Practical Application
An evidence-based prompt structure:
[System Prompt - Clear, specific instructions]
[CRITICAL CONTEXT - Most important information first]
[Supporting details - Moderately important]
[Background information - Least critical, middle zone]
[Reference material - Relevant but lower priority]

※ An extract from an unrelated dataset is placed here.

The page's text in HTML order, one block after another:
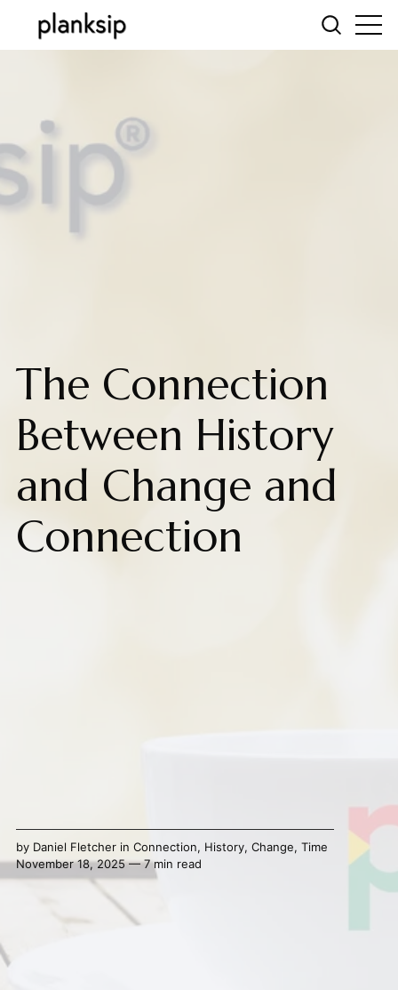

[KEY CONSTRAINTS - Repeat critical requirements here]
[User Query]
For extended sessions:
- Monitor token consumption
- Implement compaction at ~70% capacity
- Use retrieval tools rather than stuffing context
- Test your specific use case at realistic lengths
References
Liu, N. F., Lin, K., Hewitt, J., et al. (2023). Lost in the Middle: How Language Models Use Long Contexts. TACL. arXiv:2307.03172
NVIDIA Research. (2024). RULER: What's the Real Context Size of Your Long-Context Language Models? COLM. arXiv:2404.06654
Li, Z., et al. (2024). Retrieval Augmented Generation or Long-Context LLMs? A Comprehensive Study and Hybrid Approach. EMNLP. arXiv:2407.16833
Chroma Research. (2025). Context Rot: How Increasing Input Tokens Impacts LLM Performance. https://research.trychroma.com/context-rot
NoLiMa: Long-Context Evaluation Beyond Literal Matching. (2025). arXiv:2502.05167
BABILong: Testing the Limits of LLMs with Long Context Reasoning-in-a-Haystack. (2024). NeurIPS.

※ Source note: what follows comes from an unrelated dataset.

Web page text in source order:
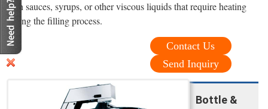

Never Lost in the Middle: Mastering Long-Context Question Answering with Position-Agnostic Decompositional Training. (2023). arXiv:2311.09198
Attention Sorting Combats Recency Bias In Long Context Language Models. (2023). arXiv:2310.01427
Multimodal Needle in a Haystack. (2024). arXiv:2406.11230
Recursively Summarizing Enables Long-Term Dialogue Memory in Large Language Models. (2023). arXiv:2308.15022
Anthropic. (2025). Effective Context Engineering for AI Agents. Anthropic Engineering Documentation.